One thing** I’m concerned about in my return to work in a week is rushing. Rushing the jman too much. He senses “going out the door kerfuffle” like a bloodhound, and then it’s toddler lockdown. Arms wrapped around the knees, cries of “up. Up”. Endless delaying tactics like “book? More book?” And “milk?”. He also invariably craps his pants and or throws food onto himself or something white in his vicinity.

Rushing is something we are good at avoiding in our maternity leave bubble lifestyle. We have flexible bedtimes, flexible meal times, flexible nap times, flexible feed times. And he gets a lot of what he needs: my time. My dedicated, devoted, one on one time.

This is about to change.

Now luckily, my job is pretty flexible. I mean, there’s nothing quite like being late for work when there’s 200 people sitting in a lecture theatre waiting for you. I’ll admit, that’s special. But my hours at least this semester (and omg there’s a whole other post to come on those hours. Return to work sucks balls), my hours are civilised. Not early starts….my earliest is 10am.


Rushing is something I’ve been thinking about.

One thing I am absolutely committed to is Jman time. I read about this in an interesting book Peaceful Parent happy kids : how to stop yelling and start connecting, and the basic idea is that most kiddie problems come down to connection. Re-establish that parental connection and the problem sorts itself out.

Jman time involves me, soon after we walk in the door, setting a timer for 15-20 min, putting down the phone / ipad / laptop / tv remote and just being down on the floor with jman. Following his lead in play. No putting away the washing up, no hanging washing, no I’ll just chop these things for dinner and make a cup of tea. It is hard to do. It is hard not to multitask in that 20 min. But it’s parental gold.

Where else can things go wrong?

The activity of saying no
Well, I think I need to be better at saying no. At ensuring there is free from schedules time on weekends for us as a family. And as he grows, limiting formal activities. Yes, sport and learning to swim and whatever else are important. But too much ferrying around, too much “we need to leave by 4pm” and it’s not really for my child’s benefit anymore, and I’m kidding myself if I think it is. Yes, boys need to burn off that energy, but it isn’t only formal activities that achieve this.
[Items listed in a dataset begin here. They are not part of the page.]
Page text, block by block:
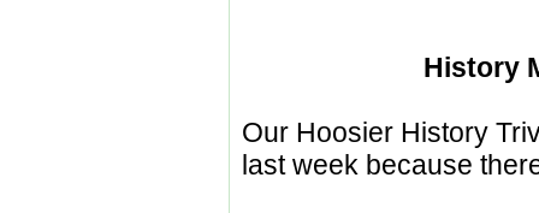
History
Our Hoosier History
last week because
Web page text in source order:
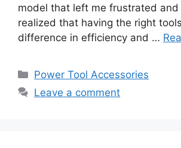
model that left me frustrated and
realized that having the right
difference in efficiency and …
Categories
Power Tool Accessories
Leave a comment
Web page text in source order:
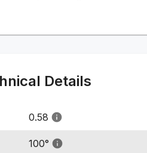
Details
0.58
100°
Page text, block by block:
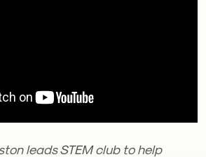
leads STEM club to help

Some of the time suckers in our life, well, they’re just clutter like that pile of mail on the dining room table. Cluttered time sucks.

the fear of stopping still

I think sometimes mums do too much as a compensating strategy. There’s a few things I want to remind myself about this:

My response to depression was to over schedule my time. If I just kept busy enough, I wouldn’t fall in a screaming heap.
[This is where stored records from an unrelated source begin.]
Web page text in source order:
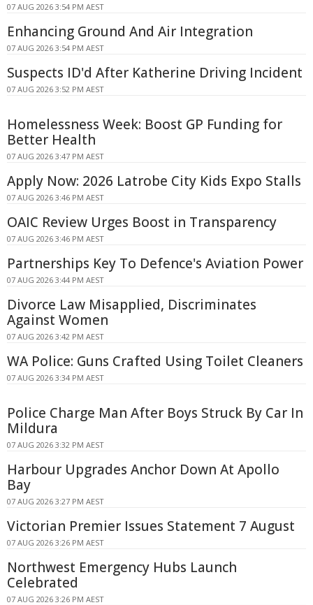
07 AUG 2026 3:54 PM AEST
Enhancing Ground And Air Integration
07 AUG 2026 3:54 PM AEST
Suspects ID'd After Katherine Driving Incident
07 AUG 2026 3:52 PM AEST
Homelessness Week: Boost GP Funding for
Better Health
07 AUG 2026 3:47 PM AEST
Apply Now: 2026 Latrobe City Kids Expo Stalls
07 AUG 2026 3:46 PM AEST
OAIC Review Urges Boost in Transparency
07 AUG 2026 3:46 PM AEST
Partnerships Key To Defence's Aviation Power
07 AUG 2026 3:44 PM AEST
Divorce Law Misapplied, Discriminates
Against Women
07 AUG 2026 3:42 PM AEST
WA Police: Guns Crafted Using Toilet Cleaners
07 AUG 2026 3:34 PM AEST
Police Charge Man After Boys Struck By Car In
Mildura
07 AUG 2026 3:32 PM AEST
Harbour Upgrades Anchor Down At Apollo
Bay
07 AUG 2026 3:27 PM AEST
Victorian Premier Issues Statement 7 August
07 AUG 2026 3:26 PM AEST
Northwest Emergency Hubs Launch
Celebrated
07 AUG 2026 3:26 PM AEST
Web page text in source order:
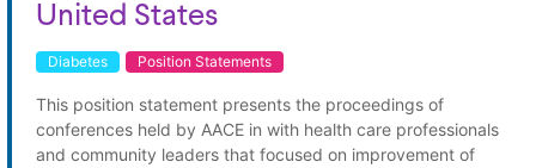
United States
Diabetes Position Statements
This position statement presents the proceedings of
conferences held by AACE in with health care professionals
and community leaders that focused on improvement of
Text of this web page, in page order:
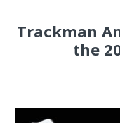
Trackman
the

I still fell in a screaming heap.

Sometimes stopping is just what we need. Even if we feel the pull to do more, we can acknowledge the pull and not act on it.

fun rarely has an entry price or a timetable.

Formal activities may make me feel like I am doing something for my child, but in reality drawing crap in chalk on the driveway or turning on the sprinkler is just as effective.

gnocchi pesto. Toast. Noodles. Frozen peas. Steamed veg.

Food items that can be on that high chair tray within two minutes. Perfect? Nope. Jman happy? Yep. Especially if it’s gnocchi.


Remember that transition stage in child birth? That “oh my god I’m leaving to go to the pub why is it so HOT IN HERE GIVE ME THE ICE get the ice away from me I hate you” stage of labour? It’s bloody difficult.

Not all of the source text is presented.